O adiamento das eleições municipais em função da pandemia de covid-19 poderá beneficiar candidatos hoje enquadrados na Lei da Ficha Limpa. Isso porque a prorrogação abre caminho para que políticos condenados por práticas ilegais até outubro de 2012 participem do pleito de novembro, quando a punição de oito anos já estiver extinta. O assunto ainda será analisado pelo Tribunal Superior Eleitoral (TSE), mas, em tese, tem potencial para aumentar o número de postulantes aptos a disputar um cargo de prefeito ou vereador.
Parecer elaborado pela assessoria técnica do tribunal, ao qual o Estadão/Broadcast, sistema de notícias em tempo real do Grupo Estado, teve acesso, aponta que a prorrogação das eleições não pode barrar a candidatura de políticos classificados como ficha-suja apenas até outubro. O entendimento tem o apoio de ao menos três dos sete ministros que compõem o TSE. Segundo um integrante do tribunal, normas restritivas de direito não merecem interpretações elásticas.
Condenados em órgãos colegiados por abuso de poder econômico e político – a partir de práticas como compra de voto e uso indevido da máquina pública – não podem se candidatar a cargos públicos por um período de oito anos. Desta forma, caso o primeiro turno de 2020 ocorresse em 4 de outubro, conforme previsto, esses políticos ainda estariam inelegíveis.
Segundo o parecer, os prazos de inelegibilidade devem observar o critério da data, e qualquer mudança nesse sentido exigiria aprovação do Congresso Nacional, que já se negou a alterar regras da Lei da Ficha Limpa em função da pandemia.
“Por todo o exposto, consideram-se aplicáveis às eleições 2020 as disposições das súmulas 19 e 69 deste tribunal superior (que trazem regras sobre a aplicação da lei), de modo que a contagem dos prazos de inelegibilidade deve observância ao critério dia a dia”, ressalta o documento, que é só consultivo.
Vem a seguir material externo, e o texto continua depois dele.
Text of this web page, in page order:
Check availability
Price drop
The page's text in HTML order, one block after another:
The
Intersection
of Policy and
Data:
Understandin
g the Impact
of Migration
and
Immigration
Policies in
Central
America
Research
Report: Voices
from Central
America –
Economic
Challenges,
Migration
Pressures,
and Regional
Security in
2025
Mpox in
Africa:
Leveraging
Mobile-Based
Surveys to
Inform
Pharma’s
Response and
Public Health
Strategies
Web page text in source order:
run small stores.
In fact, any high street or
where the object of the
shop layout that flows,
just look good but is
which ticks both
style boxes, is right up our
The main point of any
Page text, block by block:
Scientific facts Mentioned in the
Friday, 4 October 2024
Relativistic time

Provocado pelo deputado federal Célio Studart (PV-CE), o TSE deve julgar nos próximos meses uma consulta feita com base em questionamentos do Movimento de Combate à Corrupção Eleitoral (MCCE) a respeito da aplicação da lei nestas eleições.
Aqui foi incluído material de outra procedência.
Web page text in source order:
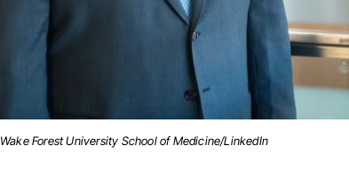
Wake Forest University School of Medicine/LinkedIn
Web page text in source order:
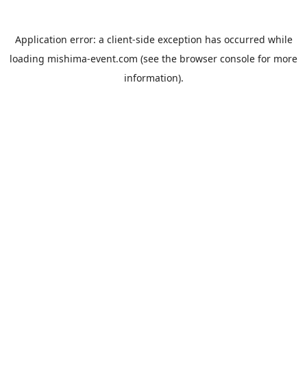
Application error: a client-side exception has occurred while
loading mishima-event.com (see the browser console for more
information).
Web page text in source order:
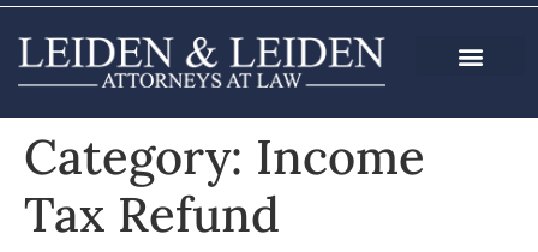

O parlamentar sustenta que tanto o Senado quanto a Câmara Federal falharam em não pormenorizar a questão, apesar dos esforços durante a votação da Proposta de Emenda à Constituição que adiou as eleições.
No Senado, os parlamentares foram cobrados, mas decidiram não mudar os prazos da Ficha Limpa. Em sessão com o presidente do TSE, Luís Roberto Barroso, o diretor do MCCE, Melillo Dinis, solicitou a mudança, mas não obteve sucesso.
No parecer, a assessoria técnica do TSE considera ter havido uma escolha por parte do Congresso “pela manutenção das disposições legais e jurisprudenciais aplicáveis ao caso”.
O diretor de Assuntos Técnicos e Jurídicos da Presidência do Senado, Carlos Eduardo Frazão, pontuou que mudanças na aplicação da lei não poderiam ter sido determinadas pelos parlamentares durante a PEC. “Seria um jabuti às avessas”, afirmou. “Ninguém está postergando porque quer que determinados candidatos concorram, mas porque estamos em pandemia.”